*Task item*.
Instruction for the entries that follow: retype exactly the lines from the line with "TActionType ActionType, AnsiString" to the line with "TDateTime GetTrainTime (int", both included, and omit all others.

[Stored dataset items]
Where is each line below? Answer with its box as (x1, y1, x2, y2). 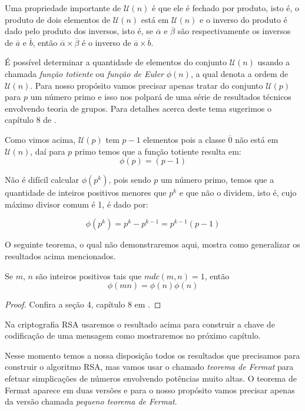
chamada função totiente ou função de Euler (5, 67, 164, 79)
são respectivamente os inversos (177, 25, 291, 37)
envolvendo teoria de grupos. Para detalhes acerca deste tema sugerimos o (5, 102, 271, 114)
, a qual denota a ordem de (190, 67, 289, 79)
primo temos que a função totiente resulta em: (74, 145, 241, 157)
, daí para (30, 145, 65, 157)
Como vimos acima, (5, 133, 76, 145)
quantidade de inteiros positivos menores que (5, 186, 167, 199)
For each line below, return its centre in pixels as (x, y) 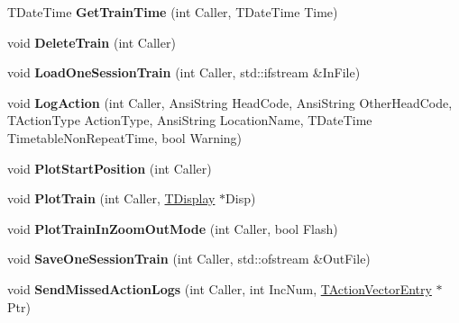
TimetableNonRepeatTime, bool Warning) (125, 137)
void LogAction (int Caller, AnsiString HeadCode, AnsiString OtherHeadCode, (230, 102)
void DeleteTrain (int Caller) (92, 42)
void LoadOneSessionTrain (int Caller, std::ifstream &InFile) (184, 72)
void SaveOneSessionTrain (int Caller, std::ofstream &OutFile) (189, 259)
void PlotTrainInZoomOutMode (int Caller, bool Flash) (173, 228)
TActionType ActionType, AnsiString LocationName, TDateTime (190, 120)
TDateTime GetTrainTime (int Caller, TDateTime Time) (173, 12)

--

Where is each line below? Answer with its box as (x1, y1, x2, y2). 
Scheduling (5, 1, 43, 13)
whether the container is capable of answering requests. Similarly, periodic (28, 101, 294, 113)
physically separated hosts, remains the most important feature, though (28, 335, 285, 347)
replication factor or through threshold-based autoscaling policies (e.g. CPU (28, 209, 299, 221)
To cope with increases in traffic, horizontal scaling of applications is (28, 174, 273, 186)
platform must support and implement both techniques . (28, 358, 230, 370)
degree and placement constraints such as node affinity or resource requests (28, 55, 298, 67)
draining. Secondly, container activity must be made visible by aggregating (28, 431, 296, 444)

*Answer space*.
TActionType ActionType, AnsiString LocationName, TDateTime (190, 120)
TDateTime GetTrainTime (int Caller, TDateTime Time) (173, 12)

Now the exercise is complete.